- [Problem to solve] Restate all the lines below word for word, but omit the pictures.
***** Extracted records *****
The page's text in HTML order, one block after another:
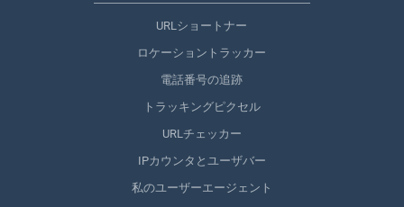
URLショートナー
ロケーショントラッカー
電話番号の追跡
トラッキングピクセル
URLチェッカー
IPカウンタとユーザバー
私のユーザーエージェント
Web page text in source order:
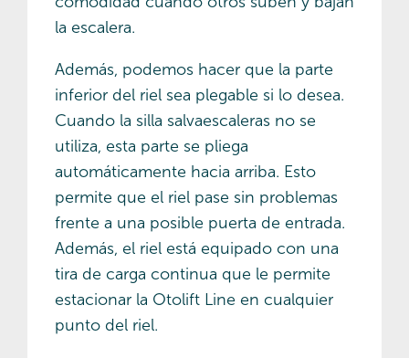
la escalera.
Además, podemos hacer que la parte
inferior del riel sea plegable si lo desea.
Cuando la silla salvaescaleras no se
utiliza, esta parte se pliega
automáticamente hacia arriba. Esto
permite que el riel pase sin problemas
frente a una posible puerta de entrada.
Además, el riel está equipado con una
tira de carga continua que le permite
estacionar la Otolift Line en cualquier
punto del riel.
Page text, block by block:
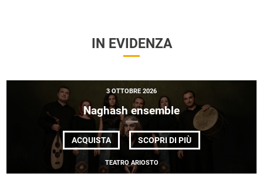
IN EVIDENZA
3 OTTOBRE 2026
Naghash ensemble
ACQUISTA SCOPRI DI PIÙDI
NAGHASH
TEATRO ARIOSTO
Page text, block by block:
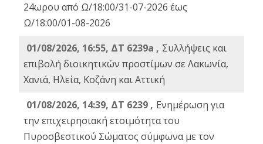
24ωρου από Ω/18:00/31-07-2026 έως
Ω/18:00/01-08-2026
01/08/2026, 16:55, ΔΤ 6239a , Συλλήψεις και
επιβολή διοικητικών προστίμων σε Λακωνία,
Χανιά, Ηλεία, Κοζάνη και Αττική
01/08/2026, 14:39, ΔΤ 6239 , Ενημέρωση για
την επιχειρησιακή ετοιμότητα του
Πυροσβεστικού Σώματος σύμφωνα με τον
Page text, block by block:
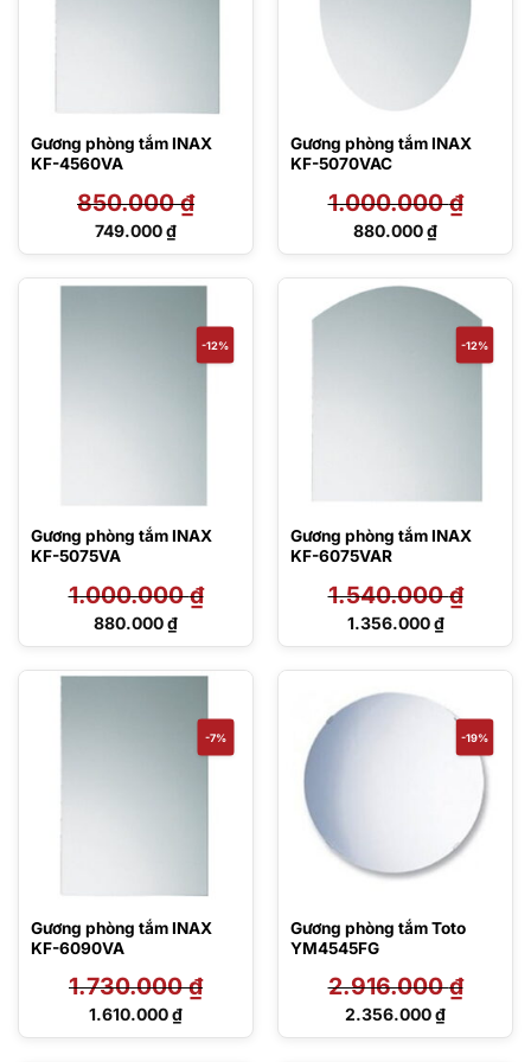
Gương phòng tắm INAX
KF-4560VA
850.000₫
Giá
850.000 ₫.
749.000₫
Giá
tại
749.000 ₫.
Gương phòng tắm INAX
KF-5070VAC
1.000.000₫
Giá
1.000.000 ₫.
880.000₫
Giá
tại
880.000 ₫.
-12%
Gương phòng tắm INAX
KF-5075VA
1.000.000₫
Giá
1.000.000 ₫.
880.000₫
Giá
tại
880.000 ₫.
-12%
Gương phòng tắm INAX
KF-6075VAR
1.540.000₫
Giá
1.540.000 ₫.
1.356.000₫
Giá
là:
1.356.000 ₫.
-7%
Gương phòng tắm INAX
KF-6090VA
1.730.000₫
Giá
1.610.000₫
Giá
-19%
Gương phòng tắm Toto
YM4545FG
2.916.000₫
Giá
2.356.000₫
Giá
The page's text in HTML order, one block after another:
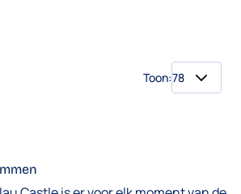
Toon:
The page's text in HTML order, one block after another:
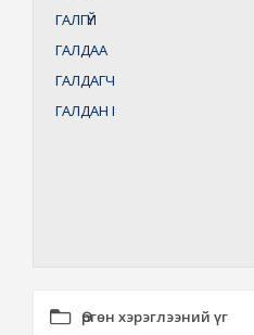
ГАЛГҮЙ
ГАЛДАА
ГАЛДАГЧ
ГАЛДАН I
Өргөн хэрэглээний үг
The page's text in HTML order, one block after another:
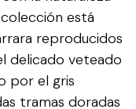
está
reproducidos
delicado veteado
por el gris
tramas doradas
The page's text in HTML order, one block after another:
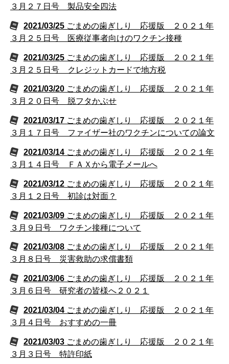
*****
- [Expected answer]
The page's text in HTML order, one block after another:
URLショートナー
ロケーショントラッカー
電話番号の追跡
トラッキングピクセル
URLチェッカー
IPカウンタとユーザバー
私のユーザーエージェント
Web page text in source order:
la escalera.
Además, podemos hacer que la parte
inferior del riel sea plegable si lo desea.
Cuando la silla salvaescaleras no se
utiliza, esta parte se pliega
automáticamente hacia arriba. Esto
permite que el riel pase sin problemas
frente a una posible puerta de entrada.
Además, el riel está equipado con una
tira de carga continua que le permite
estacionar la Otolift Line en cualquier
punto del riel.
Page text, block by block:
IN EVIDENZA
3 OTTOBRE 2026
Naghash ensemble
ACQUISTA SCOPRI DI PIÙDI
NAGHASH
TEATRO ARIOSTO
Page text, block by block:
24ωρου από Ω/18:00/31-07-2026 έως
Ω/18:00/01-08-2026
01/08/2026, 16:55, ΔΤ 6239a , Συλλήψεις και
επιβολή διοικητικών προστίμων σε Λακωνία,
Χανιά, Ηλεία, Κοζάνη και Αττική
01/08/2026, 14:39, ΔΤ 6239 , Ενημέρωση για
την επιχειρησιακή ετοιμότητα του
Πυροσβεστικού Σώματος σύμφωνα με τον
Page text, block by block:
Gương phòng tắm INAX
KF-4560VA
850.000₫
Giá
850.000 ₫.
749.000₫
Giá
tại
749.000 ₫.
Gương phòng tắm INAX
KF-5070VAC
1.000.000₫
Giá
1.000.000 ₫.
880.000₫
Giá
tại
880.000 ₫.
-12%
Gương phòng tắm INAX
KF-5075VA
1.000.000₫
Giá
1.000.000 ₫.
880.000₫
Giá
tại
880.000 ₫.
-12%
Gương phòng tắm INAX
KF-6075VAR
1.540.000₫
Giá
1.540.000 ₫.
1.356.000₫
Giá
là:
1.356.000 ₫.
-7%
Gương phòng tắm INAX
KF-6090VA
1.730.000₫
Giá
1.610.000₫
Giá
-19%
Gương phòng tắm Toto
YM4545FG
2.916.000₫
Giá
2.356.000₫
Giá
The page's text in HTML order, one block after another:
Toon:
The page's text in HTML order, one block after another:
ГАЛГҮЙ
ГАЛДАА
ГАЛДАГЧ
ГАЛДАН I
Өргөн хэрэглээний үг
The page's text in HTML order, one block after another:
está
reproducidos
delicado veteado
por el gris
tramas doradas
The page's text in HTML order, one block after another:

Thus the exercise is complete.